(TASK BRIEF) Reproduce the lines below from the one that contains "sendiri, [268, 754, 304, 768]" through the end, inclusive, and add nothing.

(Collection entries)
********************
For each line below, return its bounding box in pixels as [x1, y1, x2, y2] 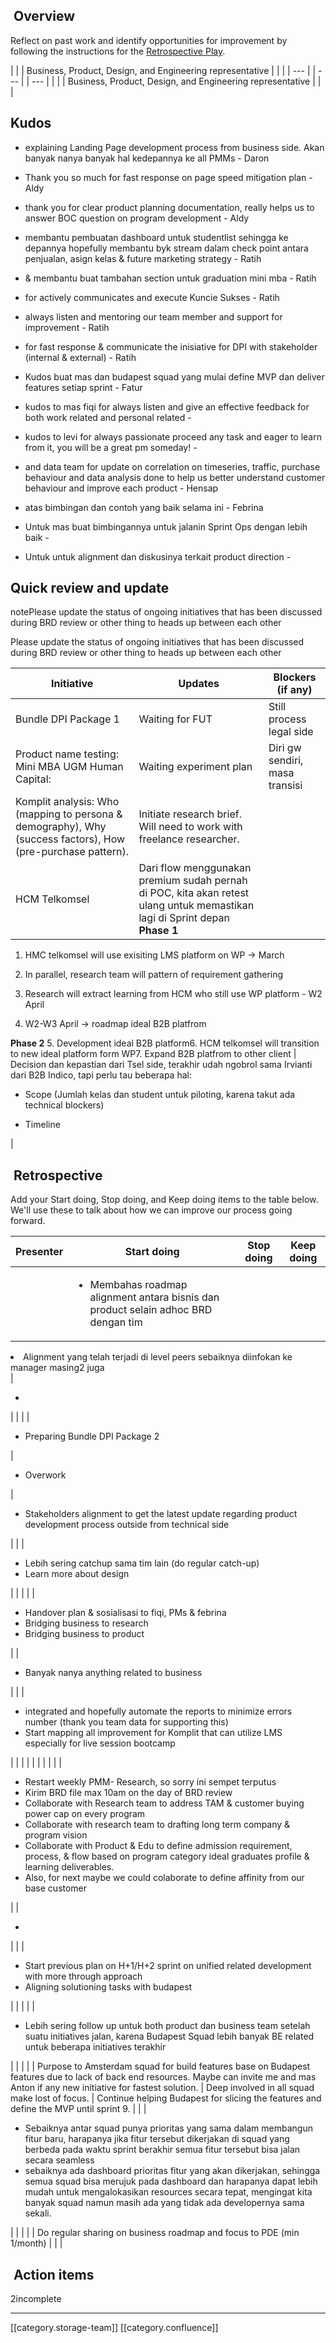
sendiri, [268, 754, 304, 768]
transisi [268, 779, 303, 793]
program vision [24, 1829, 88, 1841]
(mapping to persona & [15, 807, 123, 821]
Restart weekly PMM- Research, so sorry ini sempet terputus [24, 1776, 277, 1788]
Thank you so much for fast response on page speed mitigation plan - [24, 171, 313, 183]
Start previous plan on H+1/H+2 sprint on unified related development [24, 1960, 312, 1972]
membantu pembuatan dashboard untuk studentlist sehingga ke [24, 231, 289, 243]
********************
(THE ANSWER)
sendiri, [268, 754, 304, 768]
transisi [268, 779, 303, 793]
program vision [24, 1829, 88, 1841]
(mapping to persona & [15, 807, 123, 821]
Restart weekly PMM- Research, so sorry ini sempet terputus [24, 1776, 277, 1788]
Thank you so much for fast response on page speed mitigation plan - [24, 171, 313, 183]
Start previous plan on H+1/H+2 sprint on unified related development [24, 1960, 312, 1972]
membantu pembuatan dashboard untuk studentlist sehingga ke [24, 231, 289, 243]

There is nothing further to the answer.